■ YOUR OBJECTIVE: With the images set aside, retype every record below character for character.

■ DATA LISTING:
::::
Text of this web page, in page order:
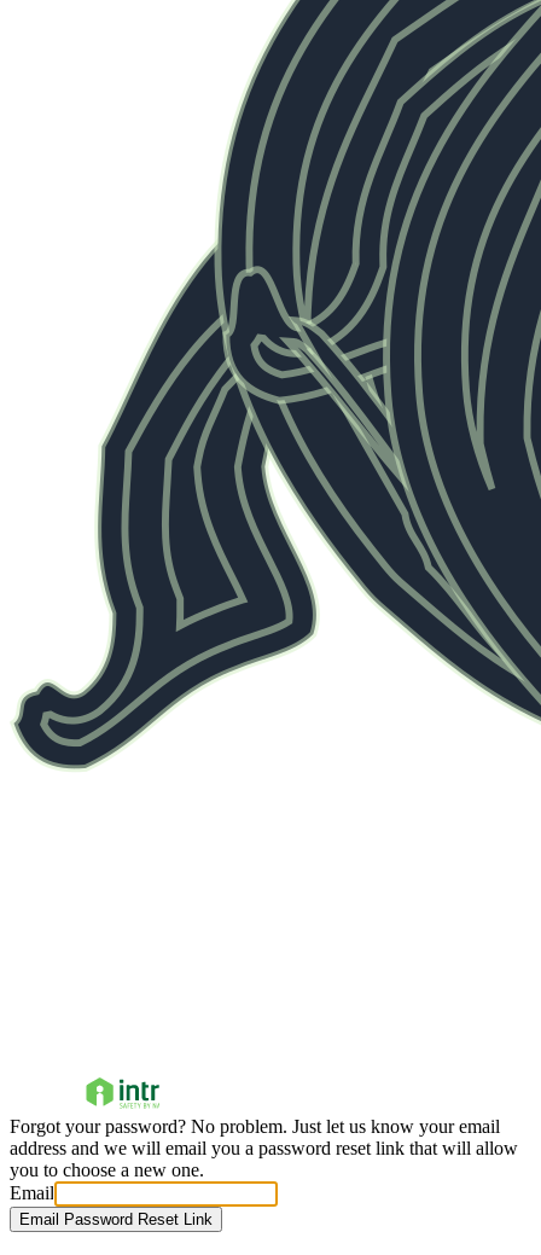
Forgot your password? No problem. Just let us know your email
address and we will email you a password reset link that will allow
you to choose a new one.
Email
Email Password Reset Link
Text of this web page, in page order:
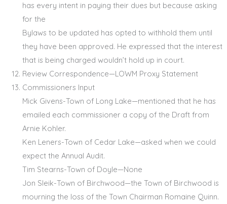
has every intent in paying their dues but because asking
for the
Bylaws to be updated has opted to withhold them until
they have been approved. He expressed that the interest
that is being charged wouldn’t hold up in court.
Review Correspondence—LOWM Proxy Statement
Commissioners Input
Mick Givens-Town of Long Lake—mentioned that he has
emailed each commissioner a copy of the Draft from
Arnie Kohler.
Ken Leners-Town of Cedar Lake—asked when we could
expect the Annual Audit.
Tim Stearns-Town of Doyle—None
Jon Sleik-Town of Birchwood—the Town of Birchwood is
mourning the loss of the Town Chairman Romaine Quinn.
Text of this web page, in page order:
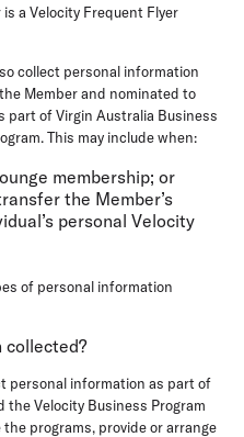
a Velocity Frequent Flyer
collect personal information
Member and nominated to
part of Virgin Australia Business
This may include when:
membership; or
the Member’s
personal Velocity
of personal information
collected?
personal information as part of
the Velocity Business Program
programs, provide or arrange
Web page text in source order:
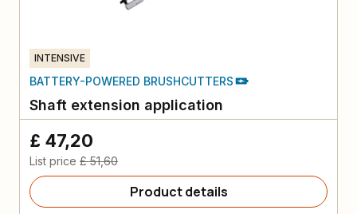
INTENSIVE
BATTERY-POWERED BRUSHCUTTERS
Shaft extension application
£ 47,20
List price £ 51,60
Product details
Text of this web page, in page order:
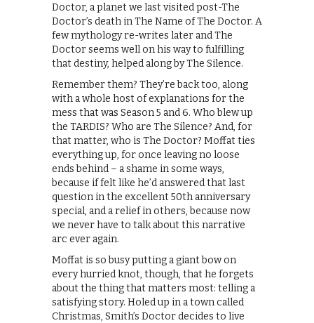
Doctor, a planet we last visited post-The
Doctor’s death in The Name of The Doctor. A
few mythology re-writes later and The
Doctor seems well on his way to fulfilling
that destiny, helped along by The Silence.
Remember them? They’re back too, along
with a whole host of explanations for the
mess that was Season 5 and 6. Who blew up
the TARDIS? Who are The Silence? And, for
that matter, who is The Doctor? Moffat ties
everything up, for once leaving no loose
ends behind – a shame in some ways,
because if felt like he’d answered that last
question in the excellent 50th anniversary
special, and a relief in others, because now
we never have to talk about this narrative
arc ever again.
Moffat is so busy putting a giant bow on
every hurried knot, though, that he forgets
about the thing that matters most: telling a
satisfying story. Holed up in a town called
Christmas, Smith’s Doctor decides to live
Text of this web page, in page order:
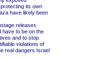
its own
have likely been
releases
have to be on the
and to stop
violations of
real dangers Israel
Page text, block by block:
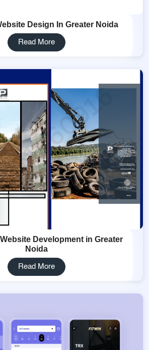
Design In Greater Noida
Read More
Development in Greater
Noida
Read More
::::
■ PROBLEM SOLUTION:
Text of this web page, in page order:
Forgot your password? No problem. Just let us know your email
address and we will email you a password reset link that will allow
you to choose a new one.
Email
Email Password Reset Link
Text of this web page, in page order:
has every intent in paying their dues but because asking
for the
Bylaws to be updated has opted to withhold them until
they have been approved. He expressed that the interest
that is being charged wouldn’t hold up in court.
Review Correspondence—LOWM Proxy Statement
Commissioners Input
Mick Givens-Town of Long Lake—mentioned that he has
emailed each commissioner a copy of the Draft from
Arnie Kohler.
Ken Leners-Town of Cedar Lake—asked when we could
expect the Annual Audit.
Tim Stearns-Town of Doyle—None
Jon Sleik-Town of Birchwood—the Town of Birchwood is
mourning the loss of the Town Chairman Romaine Quinn.
Text of this web page, in page order:
a Velocity Frequent Flyer
collect personal information
Member and nominated to
part of Virgin Australia Business
This may include when:
membership; or
the Member’s
personal Velocity
of personal information
collected?
personal information as part of
the Velocity Business Program
programs, provide or arrange
Web page text in source order:
INTENSIVE
BATTERY-POWERED BRUSHCUTTERS
Shaft extension application
£ 47,20
List price £ 51,60
Product details
Text of this web page, in page order:
Doctor, a planet we last visited post-The
Doctor’s death in The Name of The Doctor. A
few mythology re-writes later and The
Doctor seems well on his way to fulfilling
that destiny, helped along by The Silence.
Remember them? They’re back too, along
with a whole host of explanations for the
mess that was Season 5 and 6. Who blew up
the TARDIS? Who are The Silence? And, for
that matter, who is The Doctor? Moffat ties
everything up, for once leaving no loose
ends behind – a shame in some ways,
because if felt like he’d answered that last
question in the excellent 50th anniversary
special, and a relief in others, because now
we never have to talk about this narrative
arc ever again.
Moffat is so busy putting a giant bow on
every hurried knot, though, that he forgets
about the thing that matters most: telling a
satisfying story. Holed up in a town called
Christmas, Smith’s Doctor decides to live
Text of this web page, in page order:
its own
have likely been
releases
have to be on the
and to stop
violations of
real dangers Israel
Page text, block by block:
Design In Greater Noida
Read More
Development in Greater
Noida
Read More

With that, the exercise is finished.